Le Niger en quête d’un modèle économique durable

Niamey. De notre envoyé spécial Soufiane Guellaf
Sous les voûtes du Centre International de Conférences Mahatma Gandhi, un parterre d’experts, d’acteurs économiques et de représentants de la société civile s’est réuni dans le cadre des Assises Nationales pour la refondation du Niger. L’objectif de cette session dédiée à l’économie et au développement durable est clair : dresser un état des lieux des défis structurels du pays et esquisser les contours d’une relance économique ambitieuse et inclusive.

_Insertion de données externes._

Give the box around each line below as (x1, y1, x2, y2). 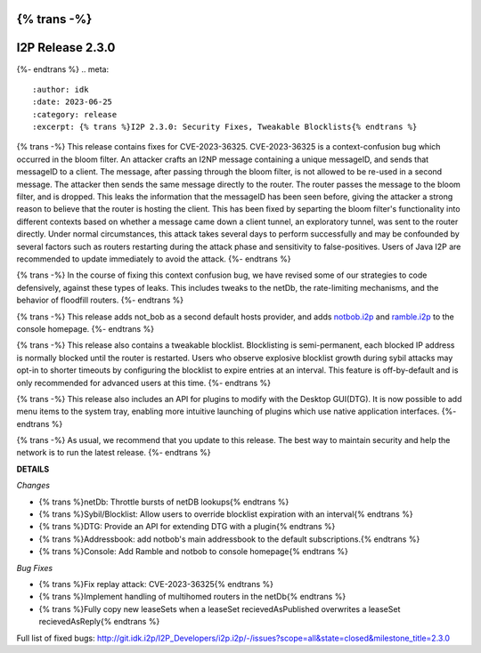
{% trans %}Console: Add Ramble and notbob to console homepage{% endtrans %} (38, 546, 349, 557)
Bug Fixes (16, 562, 53, 573)
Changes (16, 480, 51, 491)
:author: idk (32, 85, 89, 94)
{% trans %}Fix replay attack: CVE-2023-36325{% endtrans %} (38, 578, 273, 589)
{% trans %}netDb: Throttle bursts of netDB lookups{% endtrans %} (38, 496, 289, 507)
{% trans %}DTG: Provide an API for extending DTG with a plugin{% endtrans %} (38, 521, 336, 532)
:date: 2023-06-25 (32, 97, 113, 107)
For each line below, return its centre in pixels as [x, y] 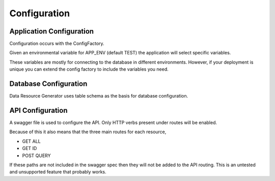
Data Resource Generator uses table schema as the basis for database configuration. [99, 96]
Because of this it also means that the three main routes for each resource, [88, 132]
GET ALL [31, 141]
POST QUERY [36, 156]
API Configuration [38, 110]
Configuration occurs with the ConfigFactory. [57, 44]
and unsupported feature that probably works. [58, 172]
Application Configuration [52, 31]
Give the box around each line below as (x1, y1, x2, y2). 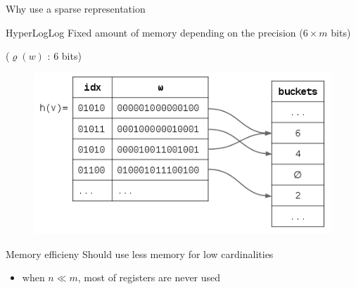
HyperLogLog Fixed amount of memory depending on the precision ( (6, 25, 303, 39)
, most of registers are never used (77, 270, 221, 285)
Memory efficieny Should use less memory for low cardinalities (6, 246, 274, 261)
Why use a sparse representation (6, 1, 146, 15)
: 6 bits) (47, 49, 82, 63)
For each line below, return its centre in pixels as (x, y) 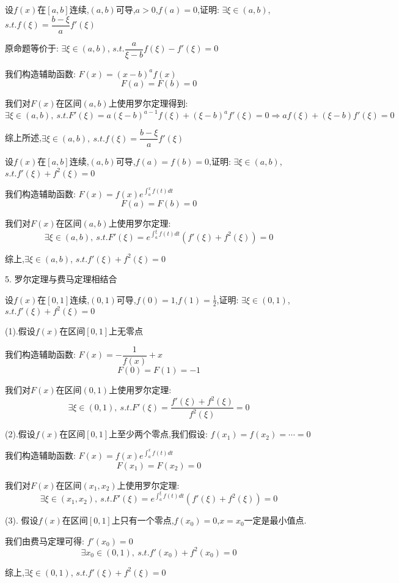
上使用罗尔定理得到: (148, 103)
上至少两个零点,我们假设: (158, 434)
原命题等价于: (32, 48)
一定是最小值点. (275, 520)
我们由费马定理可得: (45, 540)
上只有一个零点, (143, 520)
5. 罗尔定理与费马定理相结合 (61, 279)
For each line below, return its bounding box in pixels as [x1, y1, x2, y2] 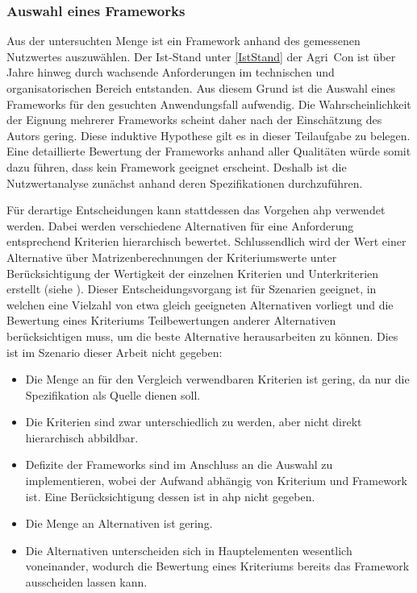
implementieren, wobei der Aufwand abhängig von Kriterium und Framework [25, 472, 407, 489]
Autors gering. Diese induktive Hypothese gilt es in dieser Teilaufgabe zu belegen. [6, 126, 411, 143]
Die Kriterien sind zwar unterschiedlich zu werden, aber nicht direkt [25, 413, 362, 430]
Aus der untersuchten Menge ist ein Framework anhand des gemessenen [6, 32, 361, 49]
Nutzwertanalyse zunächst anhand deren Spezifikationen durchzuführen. [6, 174, 363, 191]
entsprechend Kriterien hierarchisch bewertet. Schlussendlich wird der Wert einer [6, 233, 407, 250]
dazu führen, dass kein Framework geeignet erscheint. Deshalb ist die [6, 158, 347, 175]
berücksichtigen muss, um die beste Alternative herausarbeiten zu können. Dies [6, 327, 398, 344]
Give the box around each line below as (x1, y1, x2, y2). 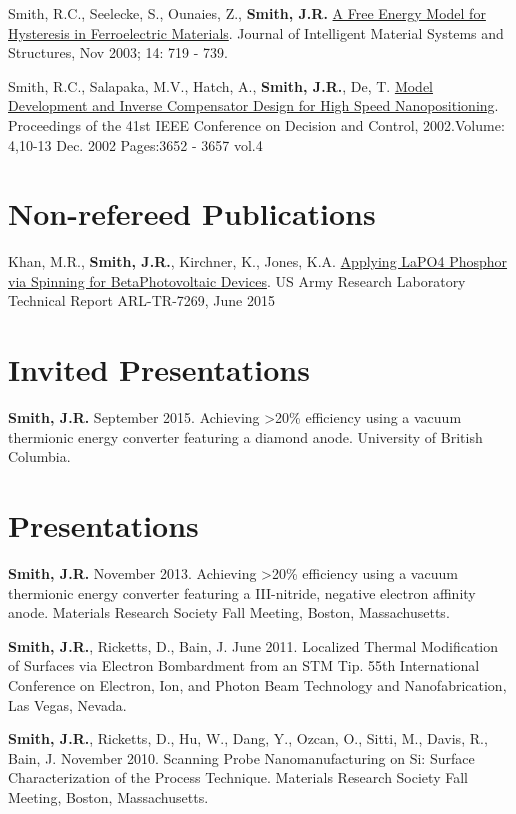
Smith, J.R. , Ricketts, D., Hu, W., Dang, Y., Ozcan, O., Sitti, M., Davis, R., (8, 728, 488, 749)
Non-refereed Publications (8, 193, 376, 234)
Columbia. (8, 446, 71, 467)
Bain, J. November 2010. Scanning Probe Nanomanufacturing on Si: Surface (8, 747, 475, 768)
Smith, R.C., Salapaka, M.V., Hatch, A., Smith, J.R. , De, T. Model (8, 75, 434, 96)
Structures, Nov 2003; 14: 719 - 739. (8, 42, 228, 63)
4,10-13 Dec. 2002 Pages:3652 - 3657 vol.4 (8, 134, 263, 155)
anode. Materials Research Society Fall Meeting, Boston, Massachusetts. (8, 602, 450, 623)
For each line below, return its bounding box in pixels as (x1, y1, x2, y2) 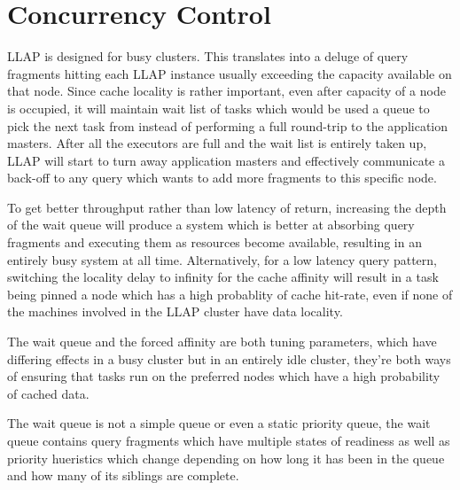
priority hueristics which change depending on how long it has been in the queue (7, 448, 445, 467)
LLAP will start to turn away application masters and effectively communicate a (7, 151, 446, 169)
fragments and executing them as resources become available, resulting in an (7, 233, 422, 252)
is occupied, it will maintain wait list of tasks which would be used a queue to (7, 98, 430, 117)
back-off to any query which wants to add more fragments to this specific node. (7, 168, 437, 187)
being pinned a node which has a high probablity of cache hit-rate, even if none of (7, 284, 453, 303)
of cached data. (7, 384, 90, 402)
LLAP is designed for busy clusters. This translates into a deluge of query (7, 47, 409, 66)
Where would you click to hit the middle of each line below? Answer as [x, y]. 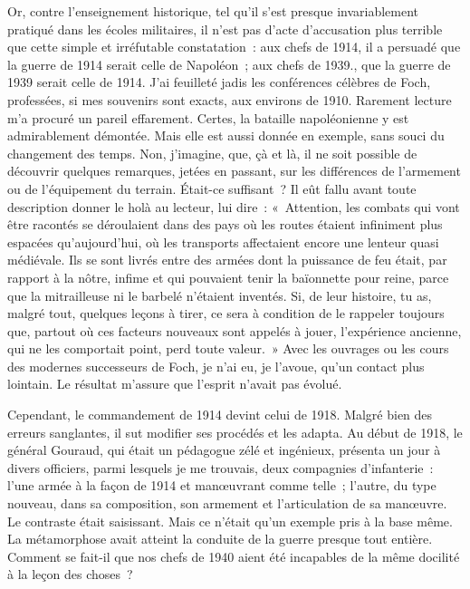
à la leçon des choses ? [70, 574]
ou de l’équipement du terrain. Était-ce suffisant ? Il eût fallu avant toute [212, 188]
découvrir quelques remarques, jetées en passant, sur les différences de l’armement [234, 171]
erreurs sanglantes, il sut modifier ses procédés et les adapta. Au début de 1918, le [235, 432]
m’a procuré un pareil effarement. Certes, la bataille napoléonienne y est [208, 117]
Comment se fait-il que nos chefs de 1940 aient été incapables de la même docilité [234, 556]
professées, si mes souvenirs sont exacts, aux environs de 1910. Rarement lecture [230, 99]
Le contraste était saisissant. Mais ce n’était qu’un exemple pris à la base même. [230, 521]

Présidée par Salha Haladou, ancien ministre et figure reconnue du développement économique au Niger, cette rencontre a été l’occasion de riches débats sur la gestion des ressources naturelles, la modernisation de l’agriculture, l’amélioration de la gouvernance et la recherche de solutions énergétiques durables.
Dans un entretien accordé à Maroc Diplomatique, Salha Haladou a détaillé les secteurs prioritaires pour relancer l’économie nigérienne. « Ces secteurs ne se limitent pas à leur poids budgétaire, ils sont les piliers d’une transformation structurelle du pays, en matière d’emplois, d’infrastructures et de compétitivité », a-t-il souligné.
L’agriculture, les infrastructures de transport, l’énergie et les ressources naturelles sont ainsi perçues comme des leviers fondamentaux pour la croissance. Mais pour qu’ils jouent pleinement leur rôle, il est impératif, selon lui, de revoir en profondeur les politiques publiques et d’adopter un cadre institutionnel et juridique plus attractif. La sécurisation des investissements, tant nationaux qu’étrangers, est une nécessité absolue si le Niger veut éviter une exploitation inefficace et inégale de ses ressources.
La Sous-commission thématique en charge de l’économie et du développement durable, dirigée par Salha Haladou, a mis en lumière la nécessité d’une exploitation rationnelle des ressources naturelles. De l’énergie au pétrole en passant par la pêche et l’hydraulique industrielle, ces secteurs regorgent de potentiel, mais leur mise en valeur repose sur une gestion rigoureuse.
« Le Niger ne peut plus se permettre une exploitation aléatoire de ses richesses », a martelé Haladou. Une déclaration qui résonne dans un pays où la manne pétrolière et minière est encore loin de profiter pleinement aux populations. Pour lui, la clé réside dans une meilleure régulation et une transparence accrue, afin de transformer ces ressources en véritables moteurs de développement.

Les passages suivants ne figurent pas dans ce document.